In this regard, the American College of Sports Medicine (ACSM) has launched the "Exercise is Medicine" project to recognize the myriad health benefits of exercise. These include reducing the incidence of a number of different cancers, lowering the risk of excessive weight gain (along with related health problems as well as diabetes), and improving cardiovascular health (as well as reducing the risk of high blood pressure in addition to heart stroke) (Ghardashi-Afousi et al., 2018).
The acute effect of exercise has been shown to lead to a transient decrease in triglyceride levels, an increase in HDL cholesterol levels, a decrease in blood pressure, a decrease in insulin resistance, and an improvement in glucose control. Regular exercise increases blood flow and oxygen to the brain which improves memory and mental function. It also increases the production of a number of hormones that stimulate the growth of brain cells (Ueno-Pardi et al., 2022).
In addition, some literature describes exercise even better than medicine. For example, a review of more than 300 randomized controlled trials found that exercise was as effective as drugs at risk for heart disease and diabetes, and more effective than post-stroke rehabilitation drugs (Naci & Ioannidis, 2013).
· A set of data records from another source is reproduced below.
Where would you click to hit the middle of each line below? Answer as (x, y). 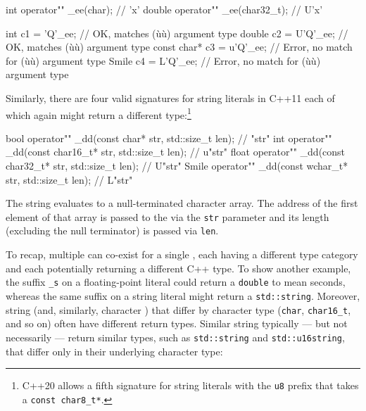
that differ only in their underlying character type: (114, 351)
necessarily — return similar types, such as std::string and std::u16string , (175, 337)
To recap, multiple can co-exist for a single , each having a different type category (182, 254)
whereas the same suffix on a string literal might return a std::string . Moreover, (183, 295)
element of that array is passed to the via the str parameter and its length (168, 216)
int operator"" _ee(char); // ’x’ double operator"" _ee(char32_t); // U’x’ (164, 9)
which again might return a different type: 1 (99, 113)
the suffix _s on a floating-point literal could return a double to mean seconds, (176, 282)
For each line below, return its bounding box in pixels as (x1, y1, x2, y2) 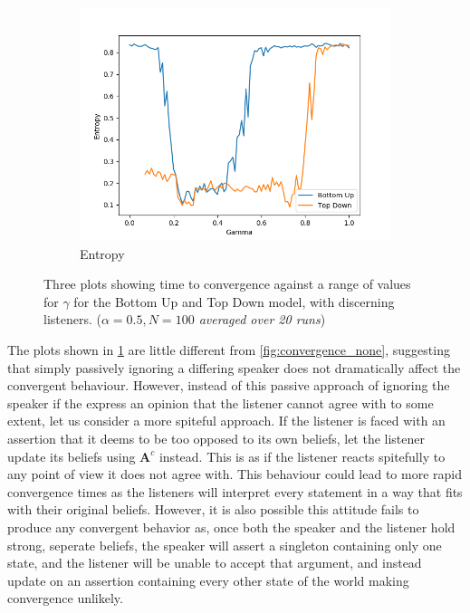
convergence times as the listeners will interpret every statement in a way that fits (7, 482, 463, 501)
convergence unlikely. (7, 589, 123, 608)
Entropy (80, 244, 125, 263)
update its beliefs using (7, 446, 136, 465)
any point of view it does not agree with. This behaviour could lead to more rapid (7, 465, 462, 484)
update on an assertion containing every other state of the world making (7, 570, 409, 589)
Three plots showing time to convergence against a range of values (43, 274, 411, 293)
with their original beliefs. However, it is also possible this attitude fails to (7, 500, 419, 519)
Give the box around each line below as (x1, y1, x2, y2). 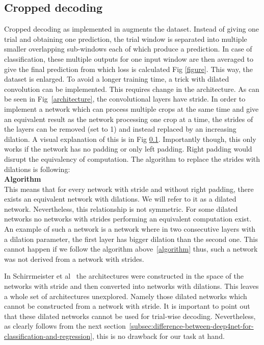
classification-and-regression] (4, 331, 93, 341)
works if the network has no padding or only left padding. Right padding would (4, 143, 252, 154)
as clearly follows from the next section (4, 321, 126, 331)
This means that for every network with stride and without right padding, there (4, 183, 254, 194)
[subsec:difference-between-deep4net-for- (129, 321, 254, 331)
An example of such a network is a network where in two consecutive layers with (4, 224, 256, 234)
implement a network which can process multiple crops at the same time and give (4, 103, 259, 114)
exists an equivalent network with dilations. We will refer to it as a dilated (4, 193, 236, 204)
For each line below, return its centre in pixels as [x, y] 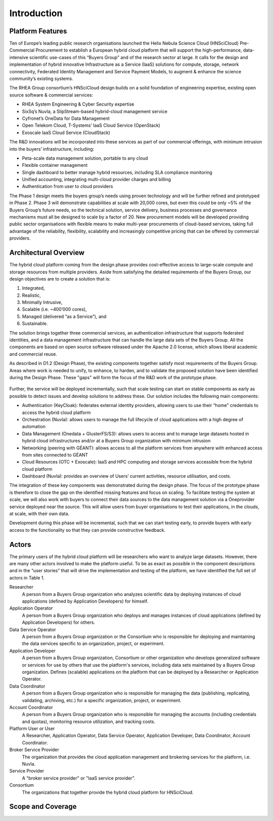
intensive [19, 57]
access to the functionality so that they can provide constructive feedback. [87, 530]
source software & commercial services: [51, 95]
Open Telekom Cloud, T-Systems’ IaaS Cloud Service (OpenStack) [91, 125]
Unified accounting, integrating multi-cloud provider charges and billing [97, 179]
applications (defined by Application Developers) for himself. [85, 601]
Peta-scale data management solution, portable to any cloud [85, 158]
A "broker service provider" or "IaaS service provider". [79, 778]

It has previously been suggested that vaccinating children with exercise can control the obesity epidemic in them. Recently, in the coronavirus outbreak, exercise has been referred to as a vaccine or vaccine adjuvant (Naci & Ioannidis, 2013). A recent study in the British Journal of Sports Medicine (BJSM) suggests that routine activities may protect people with COVID-19 from serious illness.
Evidence suggests that exercise and obesity are involved in the pathogenesis of COVID-19 disease and vaccine efficacy. Regular exercise has been shown to exert immune regulatory effects, control viral gateway, modulate inflammation, stimulate NO production pathways, and control oxidative stress. Adaptation to ordinary exercise seems to affect immune function, particularly innate and adaptive immunity, and ameliorate humoral immunity with enhanced vaccination responses. Exercise may at least partially reduce the detrimental effect of SARS-CoV-2 binding to the ECA2 receptor. Exercise training can activate anti-inflammatory signaling pathways (Shirvani & Rostamkhani, 2020). Today, COVID-19 vaccination has shown that individuals who exercise continuously and regularly may develop higher antibody titers to the SARS-CoV-2 strain contained in the vaccine compared to individuals who do not exercise (Hallam et al., 2022).
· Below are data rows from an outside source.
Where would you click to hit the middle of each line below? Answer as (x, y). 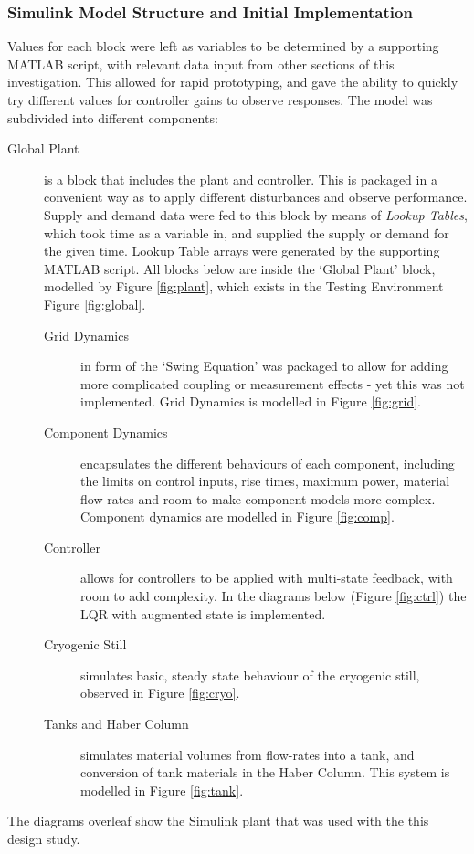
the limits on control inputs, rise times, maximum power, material (265, 481)
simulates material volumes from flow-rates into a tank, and (248, 754)
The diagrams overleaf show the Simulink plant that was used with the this (218, 821)
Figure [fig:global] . (95, 304)
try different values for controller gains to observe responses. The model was (220, 100)
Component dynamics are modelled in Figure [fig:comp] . (237, 517)
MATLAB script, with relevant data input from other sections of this (201, 63)
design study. (44, 838)
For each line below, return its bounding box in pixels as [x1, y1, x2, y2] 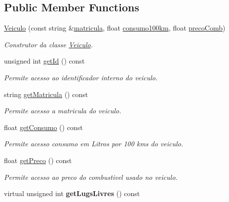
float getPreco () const [4, 155, 72, 165]
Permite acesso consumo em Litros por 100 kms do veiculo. [4, 138, 184, 149]
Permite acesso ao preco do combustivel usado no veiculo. [4, 171, 178, 182]
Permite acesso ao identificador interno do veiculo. [4, 72, 158, 82]
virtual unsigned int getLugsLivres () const [4, 188, 140, 199]
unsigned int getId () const [4, 56, 85, 66]
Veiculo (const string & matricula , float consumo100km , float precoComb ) [4, 23, 226, 33]
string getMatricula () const [4, 89, 88, 99]
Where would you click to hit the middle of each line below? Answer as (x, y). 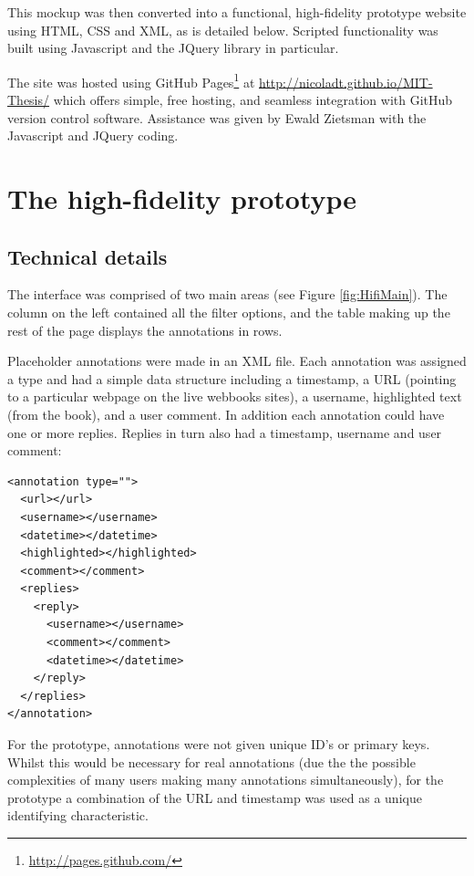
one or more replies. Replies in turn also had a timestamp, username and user (225, 432)
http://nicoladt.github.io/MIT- (346, 82)
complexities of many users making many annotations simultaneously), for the (226, 780)
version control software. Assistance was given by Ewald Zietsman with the (217, 117)
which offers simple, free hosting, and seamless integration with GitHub (253, 100)
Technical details (88, 256)
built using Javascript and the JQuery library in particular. (173, 48)
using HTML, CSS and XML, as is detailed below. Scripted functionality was (223, 30)

On the other hand, understanding how obesity and adiposity affect immunity and more specifically the production and function of antibodies is of great importance (Malavazos et al., 2020). Numerous studies have shown the effect of obesity on antibody properties. For example, adaptive immune responses to influenza virus are impaired during obesity, innate and adaptive immune responses to influenza are delayed in obese patients, and obesity was suggested to decline influenza antibody titers following influenza vaccination and reduce vaccine efficacy with poor vaccine immunization. In the same manner, lower COVID-19 mRNA vaccine-induced antibody titers have been related to central obesity and severe acute respiratory syndrome (Ghanemi et al., 2021).     
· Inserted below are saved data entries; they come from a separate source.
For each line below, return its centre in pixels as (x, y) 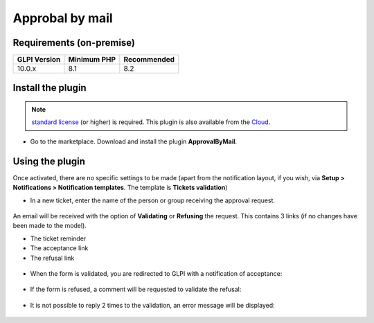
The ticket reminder (58, 238)
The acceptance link (59, 248)
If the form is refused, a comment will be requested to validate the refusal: (136, 289)
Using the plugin (49, 161)
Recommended (149, 60)
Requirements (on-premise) (74, 43)
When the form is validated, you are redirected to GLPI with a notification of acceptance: (156, 273)
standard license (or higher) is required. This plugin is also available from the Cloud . (151, 122)
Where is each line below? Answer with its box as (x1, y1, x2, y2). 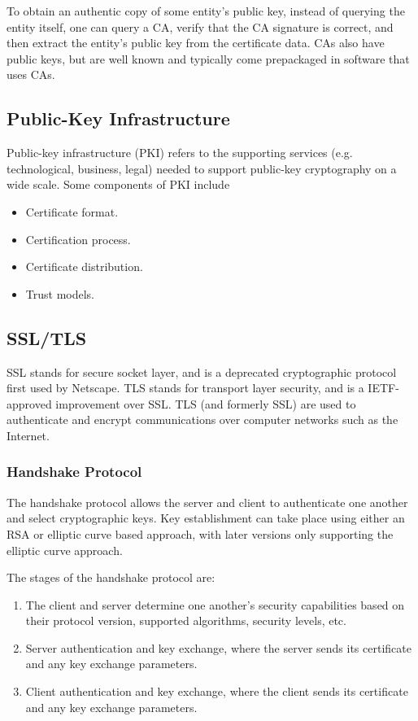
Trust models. (25, 285, 94, 302)
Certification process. (25, 230, 131, 247)
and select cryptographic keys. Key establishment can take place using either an (7, 509, 405, 527)
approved (7, 395, 52, 412)
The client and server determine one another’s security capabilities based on (25, 596, 405, 613)
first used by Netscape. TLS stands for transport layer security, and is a (7, 379, 364, 396)
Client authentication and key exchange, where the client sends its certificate (25, 683, 408, 700)
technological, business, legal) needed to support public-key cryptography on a (7, 159, 397, 177)
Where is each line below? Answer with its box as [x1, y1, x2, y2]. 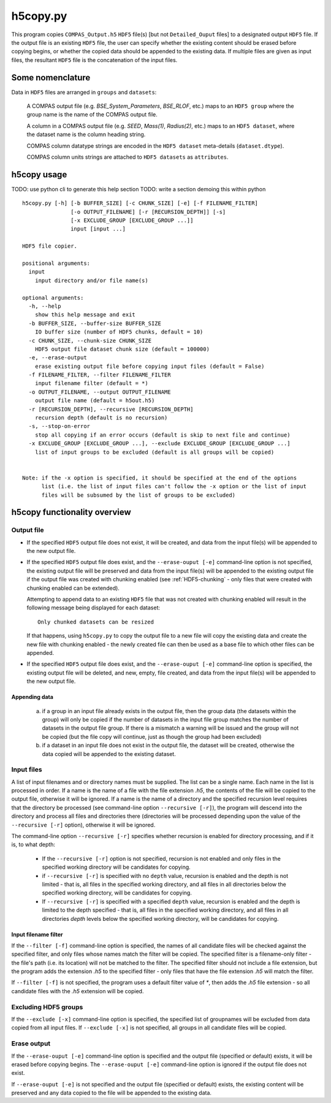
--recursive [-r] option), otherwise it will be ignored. [11, 821, 156, 828]
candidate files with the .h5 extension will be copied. [11, 987, 144, 994]
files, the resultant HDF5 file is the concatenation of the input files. [11, 56, 178, 64]
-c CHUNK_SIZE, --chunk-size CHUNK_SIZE [28, 337, 152, 344]
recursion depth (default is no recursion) [34, 414, 168, 421]
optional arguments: [22, 294, 84, 301]
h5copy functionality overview [11, 507, 131, 517]
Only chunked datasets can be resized [37, 618, 154, 625]
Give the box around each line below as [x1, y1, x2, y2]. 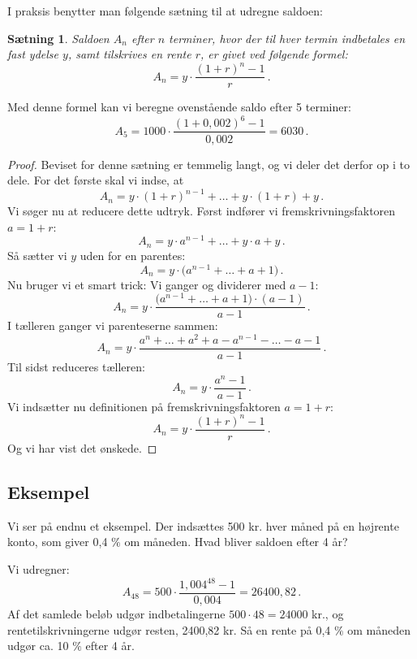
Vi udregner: [7, 560, 70, 577]
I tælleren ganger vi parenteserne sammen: [7, 317, 218, 334]
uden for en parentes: [80, 246, 186, 263]
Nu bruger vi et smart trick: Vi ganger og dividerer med [7, 275, 286, 293]
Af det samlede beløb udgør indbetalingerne [7, 605, 226, 622]
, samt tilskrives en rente [67, 46, 191, 63]
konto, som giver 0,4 [7, 533, 108, 550]
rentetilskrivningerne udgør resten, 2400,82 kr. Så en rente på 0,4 [7, 621, 331, 638]

In general, recent research on the Covid-19 epidemic has shown that exercise is not only a wonderful medicine in the prevention and treatment of many diseases, but also regular exercise can act as an adjunct vaccine. Therefore, prescribing exercise will always help promote community health and is completely in line with the P4 medicine approach (predictive, preventative, personalized, and participatory).